• [ASSIGNED TASK]: Output the lines from the top of the entries below to the line with "Give the centre", both included, exactly and without pictures.

• [EXERCISE DATA]:
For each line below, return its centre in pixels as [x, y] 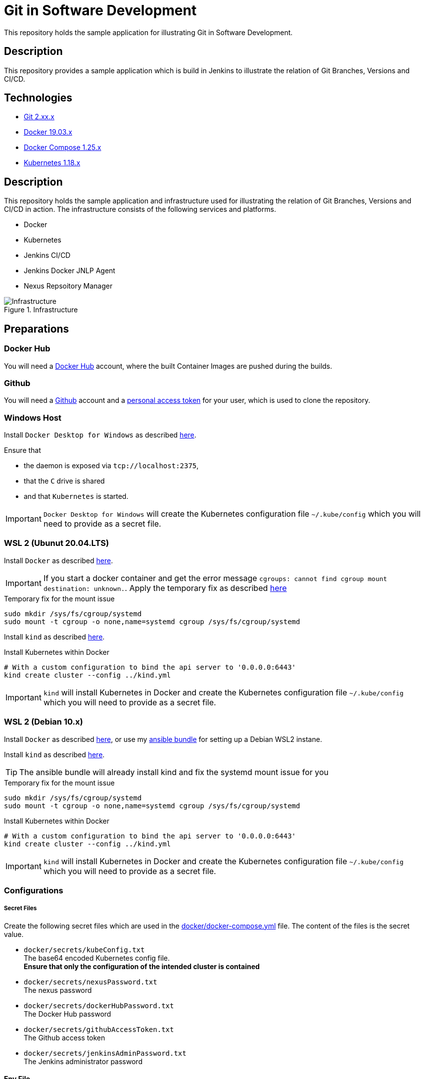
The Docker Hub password [68, 1014]
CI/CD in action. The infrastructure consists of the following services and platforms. [140, 209]
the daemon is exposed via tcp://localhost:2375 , [111, 466]
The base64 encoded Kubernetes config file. [97, 958]
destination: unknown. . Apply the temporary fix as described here [165, 588]
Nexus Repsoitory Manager [68, 286]
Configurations [34, 890]
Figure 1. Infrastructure [41, 310]
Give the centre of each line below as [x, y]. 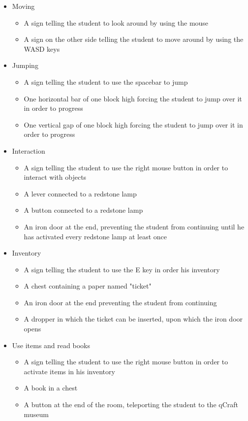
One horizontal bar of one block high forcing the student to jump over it [133, 98]
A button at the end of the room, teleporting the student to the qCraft [131, 405]
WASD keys [42, 49]
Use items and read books [51, 345]
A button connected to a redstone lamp [83, 210]
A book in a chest [51, 388]
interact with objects [55, 177]
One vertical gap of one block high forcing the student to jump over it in [133, 124]
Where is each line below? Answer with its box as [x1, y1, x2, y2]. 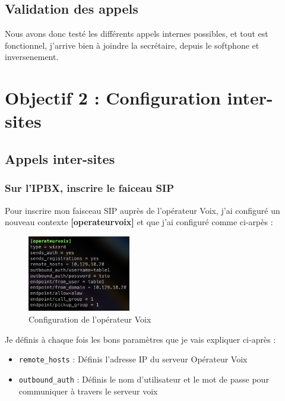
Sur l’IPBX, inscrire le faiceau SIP [5, 181, 175, 195]
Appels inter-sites [5, 149, 115, 168]
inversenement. [5, 50, 59, 63]
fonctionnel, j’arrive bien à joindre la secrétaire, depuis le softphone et [5, 39, 259, 51]
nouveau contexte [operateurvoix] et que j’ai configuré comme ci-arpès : [5, 216, 273, 228]
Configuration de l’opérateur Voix [28, 313, 151, 326]
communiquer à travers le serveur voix [18, 384, 158, 397]
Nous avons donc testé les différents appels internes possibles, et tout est [5, 27, 268, 40]
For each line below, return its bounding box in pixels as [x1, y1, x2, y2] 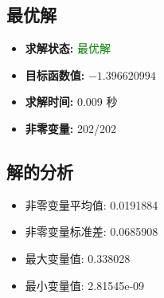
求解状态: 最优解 [25, 40, 111, 57]
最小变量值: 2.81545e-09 [25, 276, 145, 293]
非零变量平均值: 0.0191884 [25, 196, 158, 213]
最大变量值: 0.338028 [25, 249, 131, 266]
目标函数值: [25, 66, 85, 83]
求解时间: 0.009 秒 [25, 93, 118, 110]
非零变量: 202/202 [25, 120, 116, 136]
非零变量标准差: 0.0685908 [25, 223, 158, 240]
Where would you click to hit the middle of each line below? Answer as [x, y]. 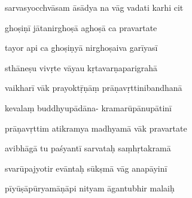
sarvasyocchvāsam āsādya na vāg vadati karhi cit [94, 7]
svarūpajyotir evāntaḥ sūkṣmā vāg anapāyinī [86, 168]
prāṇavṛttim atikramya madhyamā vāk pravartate [96, 128]
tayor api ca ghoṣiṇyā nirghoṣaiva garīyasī [81, 48]
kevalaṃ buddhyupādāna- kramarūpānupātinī [88, 107]
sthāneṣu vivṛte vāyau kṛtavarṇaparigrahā [81, 67]
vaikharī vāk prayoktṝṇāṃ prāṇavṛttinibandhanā [94, 88]
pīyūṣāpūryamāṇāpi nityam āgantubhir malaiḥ [90, 188]
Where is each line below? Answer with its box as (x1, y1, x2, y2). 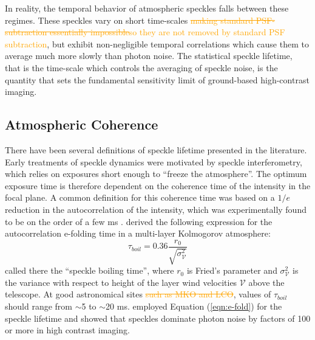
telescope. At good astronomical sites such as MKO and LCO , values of (5, 288, 271, 300)
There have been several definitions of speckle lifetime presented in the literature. (5, 143, 307, 156)
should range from (5, 299, 73, 312)
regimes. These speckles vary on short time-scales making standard (5, 13, 254, 26)
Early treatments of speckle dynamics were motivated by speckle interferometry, (5, 155, 302, 168)
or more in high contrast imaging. (5, 324, 130, 336)
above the (248, 276, 285, 288)
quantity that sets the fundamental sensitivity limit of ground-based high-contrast (5, 73, 310, 86)
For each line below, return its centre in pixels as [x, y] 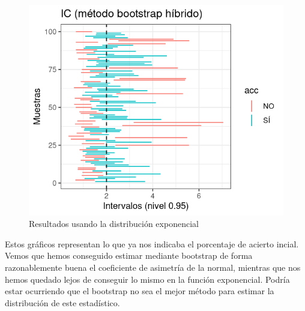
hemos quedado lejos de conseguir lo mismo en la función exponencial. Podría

• [RESPONSE TO THIS EXERCISE]:
For each line below, return its centre in pixels as [x, y] 
The Docker Hub password [68, 1014]
CI/CD in action. The infrastructure consists of the following services and platforms. [140, 209]
the daemon is exposed via tcp://localhost:2375 , [111, 466]
The base64 encoded Kubernetes config file. [97, 958]
destination: unknown. . Apply the temporary fix as described here [165, 588]
Nexus Repsoitory Manager [68, 286]
Configurations [34, 890]
Figure 1. Infrastructure [41, 310]
Give the centre of each line below as [x, y]. 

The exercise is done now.